The lawsuit alleges that those affected by the data breach "are subject to emotional distress due to their personal information and ePHI being in the hands of unknown and untrusted individuals, in addition to the increased potential for harm that could result from instances of fraud."
Privacy attorney Adam Greene of the law firm Davis Wright Tremaine notes: "This seems to be the first coordinated multistate attorney general HIPAA action.
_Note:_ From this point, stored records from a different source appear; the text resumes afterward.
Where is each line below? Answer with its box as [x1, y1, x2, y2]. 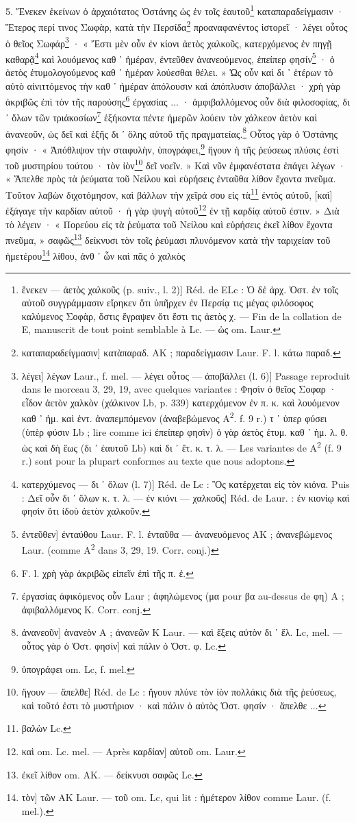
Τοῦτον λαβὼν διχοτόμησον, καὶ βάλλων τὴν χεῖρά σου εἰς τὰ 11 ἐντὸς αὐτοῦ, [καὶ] [5, 186, 333, 201]
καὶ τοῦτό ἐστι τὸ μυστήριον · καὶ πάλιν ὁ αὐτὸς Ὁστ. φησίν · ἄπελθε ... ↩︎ [21, 698, 327, 712]
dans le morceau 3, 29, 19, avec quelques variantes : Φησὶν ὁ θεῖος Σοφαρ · [21, 382, 337, 396]
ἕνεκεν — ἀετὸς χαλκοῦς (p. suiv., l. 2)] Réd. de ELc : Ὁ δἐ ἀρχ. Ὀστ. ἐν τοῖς [21, 282, 339, 296]
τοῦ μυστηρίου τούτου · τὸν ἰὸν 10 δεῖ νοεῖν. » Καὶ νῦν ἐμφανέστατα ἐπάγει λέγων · [5, 156, 346, 172]
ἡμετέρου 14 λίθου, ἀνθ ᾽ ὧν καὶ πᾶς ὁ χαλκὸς [5, 247, 186, 263]
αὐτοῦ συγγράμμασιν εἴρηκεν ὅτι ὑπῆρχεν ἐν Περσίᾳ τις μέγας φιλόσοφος [21, 295, 314, 310]
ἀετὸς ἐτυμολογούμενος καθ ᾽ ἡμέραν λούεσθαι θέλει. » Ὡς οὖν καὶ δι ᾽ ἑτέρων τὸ [5, 65, 333, 79]
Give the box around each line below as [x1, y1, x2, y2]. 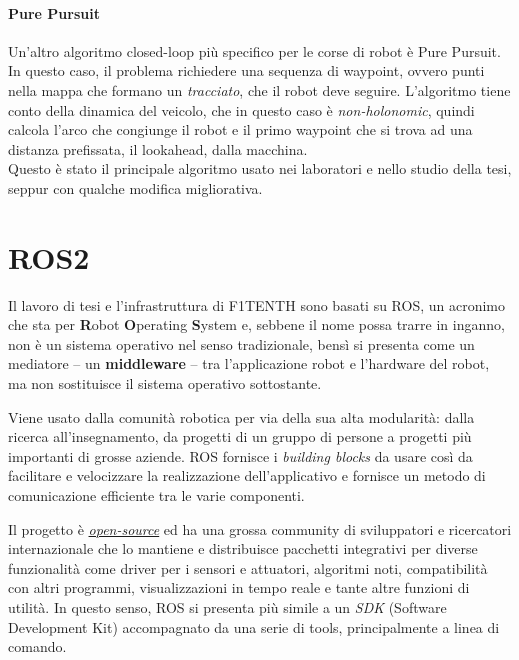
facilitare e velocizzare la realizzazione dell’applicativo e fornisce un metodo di [8, 465, 486, 486]
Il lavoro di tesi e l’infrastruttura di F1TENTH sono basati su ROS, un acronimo [8, 294, 506, 315]
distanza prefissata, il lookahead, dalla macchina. [8, 138, 308, 159]
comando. [8, 636, 67, 657]
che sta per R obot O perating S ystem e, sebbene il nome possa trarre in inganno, [8, 314, 505, 335]
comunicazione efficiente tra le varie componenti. [8, 485, 305, 506]
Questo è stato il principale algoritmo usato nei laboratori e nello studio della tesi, [8, 158, 512, 179]
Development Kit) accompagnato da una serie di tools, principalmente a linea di [8, 616, 500, 637]
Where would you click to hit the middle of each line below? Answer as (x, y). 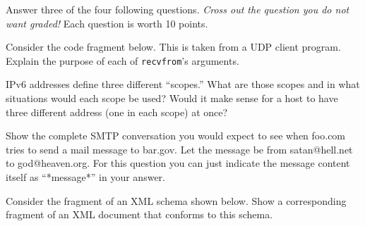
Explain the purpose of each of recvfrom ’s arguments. (122, 60)
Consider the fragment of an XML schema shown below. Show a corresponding (176, 200)
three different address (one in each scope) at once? (117, 112)
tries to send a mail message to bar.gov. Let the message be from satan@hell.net (179, 149)
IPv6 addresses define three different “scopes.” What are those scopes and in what (183, 84)
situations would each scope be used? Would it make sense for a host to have (172, 98)
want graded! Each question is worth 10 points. (107, 23)
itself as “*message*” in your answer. (85, 177)
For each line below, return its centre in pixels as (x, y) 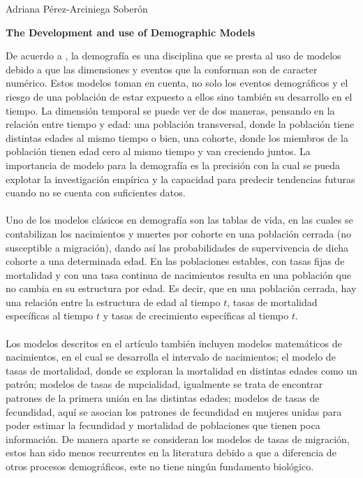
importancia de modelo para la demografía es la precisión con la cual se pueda (173, 165)
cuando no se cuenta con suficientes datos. (96, 193)
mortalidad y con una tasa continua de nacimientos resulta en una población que (178, 274)
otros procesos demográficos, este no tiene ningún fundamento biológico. (160, 466)
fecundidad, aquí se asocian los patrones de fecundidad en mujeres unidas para (174, 411)
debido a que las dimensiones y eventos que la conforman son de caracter (162, 69)
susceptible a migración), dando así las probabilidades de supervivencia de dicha (177, 247)
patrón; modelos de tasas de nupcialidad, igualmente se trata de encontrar (164, 384)

There has been an incident in which both Connecticut and, subsequently, Vermont brought actions under HIPAA. But that did not appear to be a coordinated effort like this."
Attorney David Holtzman, vice president of compliance at the security consultancy CynergisTek, says: "Health IT organizations doing business throughout the country must sit up and take notice when 12 states attorneys general have pooled their resources to prosecute an action alleging that failures to correct known defects to their information security safeguards resulted in theft of millions of records of patients and their families."
In addition to MIE allegedly violating provisions of the HIPAA rules, the lawsuit alleges the vendor violated state unfair and deceptive practice laws, notice of data breach statutes, and personal information protection acts.
"So, not only have the AGs identified potential violations under HIPAA that, interestingly, do not include an impermissible use and/or disclosure of protected health information pursuant to HIPAA, but they've also specifically included state provisions that, except for reasonable safeguards provisions, do not overlap with HIPAA requirements," says privacy attorney Iliana Peters of the law firm Polsinelli.
"In other words, the AGs do not appear to be "piling" state law provisions onto HIPAA provisions, or vice versa; they are focusing on specific, applicable HIPAA security and privacy provisions in addition to specific, applicable state law provisions."
Holtzman notes that the breadth and scope of the state law violations alleged in the complaint "is a stark reminder that healthcare organizations and health IT vendors must recognize and comply with the patchwork of data protection and breach notification requirements created by the lack of a comprehensive federal information privacy standard."
What Took So Long?
But with the cyberattack happening more than three years ago, why are the states filing a legal action now?
"The delay may be based on extensive investigations before deciding whether to pursue a case, and I imagine coordinating multiple attorneys general also takes significant time," attorney Greene notes.
MIE did not immediately respond to Information Security Media Group's request for comment on the case.